The absence of a sales strategy is all the more confounding when you consider the political stakes. The upcoming midterm elections were supposed to be about the economy. That was perhaps Trump’s most effective issue in the 2024 presidential campaign, as voters grew frustrated with the stubborn inflation that permeated Joe Biden’s presidency. Trump vowed to fix it, but his record over the past 15 months is inconsistent: Yes, inflation has cooled some, but last month’s jobs report was brutal; the president’s tariffs have created confusion and kept costs high; and the economy is starkly stratified—the rich are doing great, and everyone else is decidedly less so. Republicans have been on a losing streak in a series of elections, and poll after poll reveals a clear disapproval of Trump’s handling of the economy.
But there were some real silver linings.

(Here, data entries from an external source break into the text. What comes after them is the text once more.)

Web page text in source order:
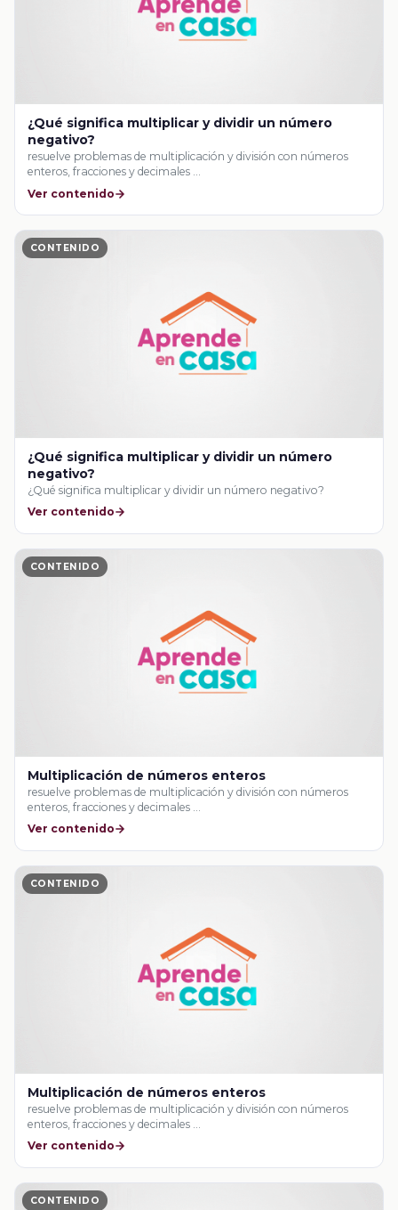
¿Qué significa multiplicar y dividir un número
negativo?
resuelve problemas de multiplicación y división con números
enteros, fracciones y decimales …
Ver contenido
CONTENIDO
¿Qué significa multiplicar y dividir un número
negativo?
¿Qué significa multiplicar y dividir un número negativo?
Ver contenido
CONTENIDO
Multiplicación de números enteros
resuelve problemas de multiplicación y división con números
enteros, fracciones y decimales …
Ver contenido
CONTENIDO
Multiplicación de números enteros
resuelve problemas de multiplicación y división con números
enteros, fracciones y decimales …
Ver contenido
CONTENIDO
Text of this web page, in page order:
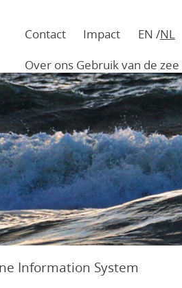
in
hoofding
Contact Impact EN NL
Main
navigation
Over ons Gebruik van de zee
Information System
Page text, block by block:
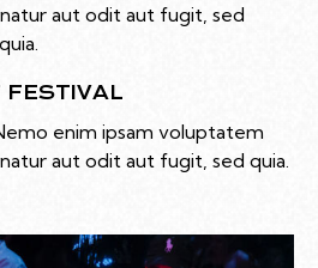
aut odit aut fugit, sed
FESTIVAL
enim ipsam voluptatem
aut odit aut fugit, sed quia.
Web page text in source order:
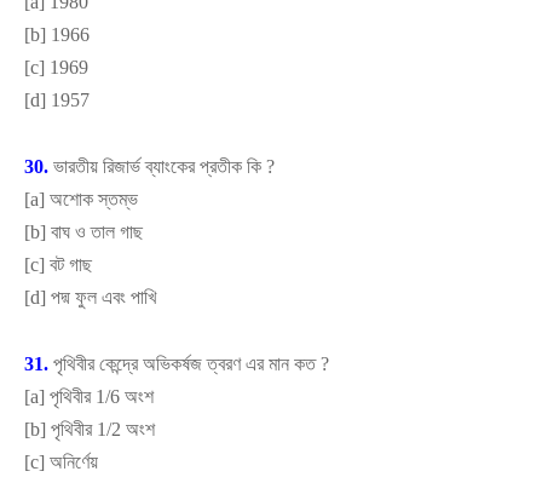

Chief among them: gas prices. Ron Klain, who was Biden’s first White House chief of staff, told me a few years ago that the first thing he did each morning while in that role—even before seeing if the president had called—was check the price of a gallon of gas. Bill Clinton was equally obsessed, realizing that gas-station signs were billboards for the nation’s economy. Trump made the low cost of gas a staple in his stump speech and gave it a central spot in his State of the Union address a few weeks ago. It was key in White House talking points for Republicans pitching voters to keep them in power: See, things are getting better. Give us time to finish the job.

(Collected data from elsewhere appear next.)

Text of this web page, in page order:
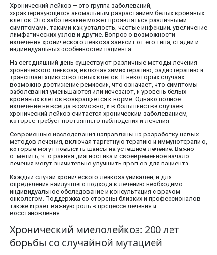
Хронический лейкоз — это группа заболеваний,
характеризующихся аномальным разрастанием белых кровяных
клеток. Это заболевание может проявляться различными
симптомами, такими как усталость, частые инфекции, увеличение
лимфатических узлов и другие. Вопрос о возможности
излечения хронического лейкоза зависит от его типа, стадии и
индивидуальных особенностей пациента.
На сегодняшний день существуют различные методы лечения
хронического лейкоза, включая химиотерапию, радиотерапию и
трансплантацию стволовых клеток. В некоторых случаях
возможно достижение ремиссии, что означает, что симптомы
заболевания уменьшаются или исчезают, и уровень белых
кровяных клеток возвращается к норме. Однако полное
излечение не всегда возможно, и в большинстве случаев
хронический лейкоз считается хроническим заболеванием,
которое требует постоянного наблюдения и лечения.
Современные исследования направлены на разработку новых
методов лечения, включая таргетную терапию и иммунотерапию,
которые могут повысить шансы на успешное лечение. Важно
отметить, что ранняя диагностика и своевременное начало
лечения могут значительно улучшить прогноз для пациента.
Каждый случай хронического лейкоза уникален, и для
определения наилучшего подхода к лечению необходимо
индивидуальное обследование и консультация с врачом-
онкологом. Поддержка со стороны близких и профессионалов
также играет важную роль в процессе лечения и
восстановления.
Хронический миелолейкоз: 200 лет
борьбы со случайной мутацией
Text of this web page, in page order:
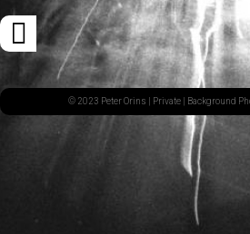
Navigation
des
articles
ARTICLE
PRÉCÉDENT© 2023 Peter Orins | Private | Background

That pitch just got harder to make. Even before the war began, most Republicans privately acknowledged that keeping the House would be challenging. Now they will be forced to defend a war that, polls show, Americans didn’t want. Already, seven U.S. soldiers have died, and approximately 140 more have been injured. Tens of thousands of Americans were stranded in the Middle East after the Trump administration did not facilitate their departure—or evacuate government outposts—before Iran retaliated. And, of course, there is the price of gas. The average cost of a gallon has jumped by more than 50 cents since the conflict began. This spike has been the subject of relentless news coverage and, yes, has been splashed across those gas-station billboards. Even for voters who rarely care about foreign policy, the rising cost of filling up their tank has been unavoidable. And more price hikes are likely coming to airfare, shipping, and groceries, just to name a few.
Elections are in many cases won or lost on economic issues. But there are moments when Americans are willing to endure fiscal hardship or accept that the nation will make sacrifices for a greater good. Presidents of the past have made a point of convincing Americans that it was worth it. Franklin D. Roosevelt famously made the case for World War II, and his nation endured years of rations while sending a generation of young men off to battle. George H. W. Bush built an international coalition and sold the public on the need to push Iraqi forces out of Kuwait. And although the public would eventually sour on his son’s own war in Iraq the following decade, George W. Bush made the case for the conflict.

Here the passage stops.